Closed Bug 1538202 Opened 6 years ago Closed 6 years ago

[traceback] SystemExit: 1

Categories

(Socorro :: Antenna, task, P1)

Tracking

(Not tracked)

RESOLVED FIXED

People

(Reporter: willkg, Assigned: willkg)

References

Details

Attachments

(4 files)

Sentry issue: https://sentry.prod.mozaws.net/operations/socorro-new-stage/issues/5397097/events/28630511/

Traceback:

SystemExit: 1
  File "raven/middleware.py", line 20, in common_exception_handling
    yield
  File "raven/middleware.py", line 100, in __call__
    iterable = self.application(environ, start_response)
  File "falcon/api.py", line 244, in __call__
    responder(req, resp, **params)
  File "antenna/health_resource.py", line 113, in on_get
    resource.check_health(state)
  File "antenna/breakpad_resource.py", line 177, in check_health
    self.crashpublish.check_health(state)
  File "antenna/ext/pubsub/crashpublish.py", line 125, in check_health
    self.publisher.get_topic(self.topic_path)
  File "/usr/local/lib/python3.6/site-packages/google/cloud/pubsub_v1/_gapic.py", line 45, in <lambda>
    fx = lambda self, *a, **kw: wrapped_fx(self.api, *a, **kw)  # noqa
  File "/usr/local/lib/python3.6/site-packages/google/cloud/pubsub_v1/gapic/publisher_client.py", line 467, in get_topic
    request, retry=retry, timeout=timeout, metadata=metadata
  File "/usr/local/lib/python3.6/site-packages/google/api_core/gapic_v1/method.py", line 143, in __call__
    return wrapped_func(*args, **kwargs)
  File "/usr/local/lib/python3.6/site-packages/google/api_core/retry.py", line 270, in retry_wrapped_func
    on_error=on_error,
  File "/usr/local/lib/python3.6/site-packages/google/api_core/retry.py", line 179, in retry_target
    return target()
  File "/usr/local/lib/python3.6/site-packages/google/api_core/timeout.py", line 214, in func_with_timeout
    return func(*args, **kwargs)
  File "/usr/local/lib/python3.6/site-packages/google/api_core/grpc_helpers.py", line 57, in error_remapped_callable
    return callable_(*args, **kwargs)
  File "grpc/_channel.py", line 548, in __call__
    wait_for_ready)
  File "grpc/_channel.py", line 537, in _blocking
    event = call.next_event()
  File "src/python/grpcio/grpc/_cython/_cygrpc/channel.pyx.pxi", line 310, in grpc._cython.cygrpc.SegregatedCall.next_event
  File "src/python/grpcio/grpc/_cython/_cygrpc/channel.pyx.pxi", line 151, in grpc._cython.cygrpc._next_call_event
  File "python3.6/threading.py", line 239, in __enter__
    def __enter__(self):
  File "gunicorn/workers/base.py", line 196, in handle_abort
    sys.exit(1)

This has been happening in Antenna on stage since we got the Pub/Sub stuff working.
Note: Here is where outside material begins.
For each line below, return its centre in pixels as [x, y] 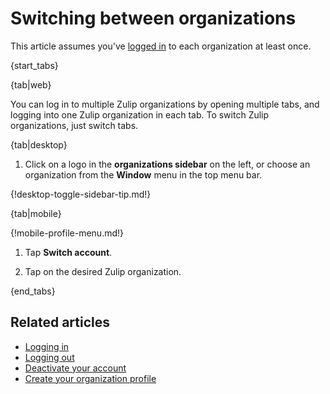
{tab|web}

This bug covers looking into it.

I think what's going on is that I switched gunicorn to use --preload and so it's loading the application including the pubsub bits and then spinning off workers. When the workers start up, the monkeypatch at that point. Thus the arbiter doesn't run gevent.monkeypatch at all.

I think the problem is that the pubsub code slides through cython land and so monkeypatching isn't catching that.

I think we can fix this by going back to not preloading. I'm going to test that out first.

Assignee: nobody → willkg
Blocks: 1518281
Status: NEW → ASSIGNED
Priority: -- → P1

This deployed to stage and it's been over an hour since the last event.

Since this was only a problem on stage, I'm going to mark this FIXED.

Status: ASSIGNED → RESOLVED
Closed: 6 years ago
Resolution: --- → FIXED

Ugh. I just saw another one, so this didn't fix it. Reopening.

Status: RESOLVED → REOPENED
Resolution: FIXED → ---

We had a few deploy issues with the stage collector today. It's entirely possible that the nix-preload change fixed the problem, but old nodes were still reporting issues. Fun.

I haven't seen another instance in 4 hours. I'm going to mark this as FIXED. Again.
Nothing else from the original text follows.